___ Records for this task ___

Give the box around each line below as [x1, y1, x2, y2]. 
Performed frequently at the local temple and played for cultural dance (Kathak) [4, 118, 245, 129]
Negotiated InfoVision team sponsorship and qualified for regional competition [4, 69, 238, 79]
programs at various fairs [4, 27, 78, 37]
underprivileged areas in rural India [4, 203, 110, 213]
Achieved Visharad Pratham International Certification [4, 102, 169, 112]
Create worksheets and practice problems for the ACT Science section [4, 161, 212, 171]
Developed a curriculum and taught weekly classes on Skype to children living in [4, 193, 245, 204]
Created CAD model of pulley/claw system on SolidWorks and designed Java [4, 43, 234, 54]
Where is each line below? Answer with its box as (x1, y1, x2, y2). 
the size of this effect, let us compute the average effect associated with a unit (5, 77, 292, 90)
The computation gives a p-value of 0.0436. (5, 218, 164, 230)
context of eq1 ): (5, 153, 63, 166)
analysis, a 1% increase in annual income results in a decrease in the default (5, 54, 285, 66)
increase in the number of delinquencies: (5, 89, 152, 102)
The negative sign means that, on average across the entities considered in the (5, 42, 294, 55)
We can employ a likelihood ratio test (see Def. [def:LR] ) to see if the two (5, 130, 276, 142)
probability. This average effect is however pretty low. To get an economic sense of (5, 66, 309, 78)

___

__Exercise__.
If a line in the records above has the word "with", copy it out.

__Your response__.
Where is each line below? Answer with its box as (x1, y1, x2, y2). 
the size of this effect, let us compute the average effect associated with a unit (5, 77, 292, 90)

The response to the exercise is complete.